(Exercise data Opens)

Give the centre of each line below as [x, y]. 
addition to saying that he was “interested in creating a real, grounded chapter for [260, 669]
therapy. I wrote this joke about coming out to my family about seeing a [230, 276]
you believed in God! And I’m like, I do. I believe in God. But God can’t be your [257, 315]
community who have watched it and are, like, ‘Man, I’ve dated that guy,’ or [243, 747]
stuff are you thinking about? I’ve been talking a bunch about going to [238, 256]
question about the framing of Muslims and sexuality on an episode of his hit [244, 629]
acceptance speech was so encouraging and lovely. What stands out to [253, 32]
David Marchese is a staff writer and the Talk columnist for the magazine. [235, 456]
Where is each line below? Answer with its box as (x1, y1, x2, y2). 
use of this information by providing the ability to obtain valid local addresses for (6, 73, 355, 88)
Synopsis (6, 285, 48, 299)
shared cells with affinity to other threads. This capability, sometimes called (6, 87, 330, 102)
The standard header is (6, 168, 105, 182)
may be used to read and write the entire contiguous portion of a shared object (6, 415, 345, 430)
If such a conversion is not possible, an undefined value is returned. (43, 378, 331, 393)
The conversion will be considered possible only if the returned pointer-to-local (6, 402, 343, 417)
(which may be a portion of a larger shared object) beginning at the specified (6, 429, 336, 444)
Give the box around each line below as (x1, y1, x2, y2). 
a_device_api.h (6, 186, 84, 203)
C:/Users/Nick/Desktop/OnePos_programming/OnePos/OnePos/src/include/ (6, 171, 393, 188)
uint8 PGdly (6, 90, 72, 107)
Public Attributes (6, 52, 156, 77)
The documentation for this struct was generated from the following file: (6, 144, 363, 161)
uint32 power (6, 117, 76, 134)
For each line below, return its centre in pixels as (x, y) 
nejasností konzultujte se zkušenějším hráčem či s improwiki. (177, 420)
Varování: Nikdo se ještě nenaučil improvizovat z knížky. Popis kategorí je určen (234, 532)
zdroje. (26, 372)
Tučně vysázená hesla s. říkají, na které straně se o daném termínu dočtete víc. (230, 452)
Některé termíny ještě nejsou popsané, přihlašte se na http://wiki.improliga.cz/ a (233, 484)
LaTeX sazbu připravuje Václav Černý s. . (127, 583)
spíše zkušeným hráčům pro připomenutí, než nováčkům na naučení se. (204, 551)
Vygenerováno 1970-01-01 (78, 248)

(Exercise data Closes)

# Your goal
Please report every line of the records above that contains the word "centre".

# Result of the exercise
Give the centre of each line below as [x, y]. 
For each line below, return its centre in pixels as (x, y) 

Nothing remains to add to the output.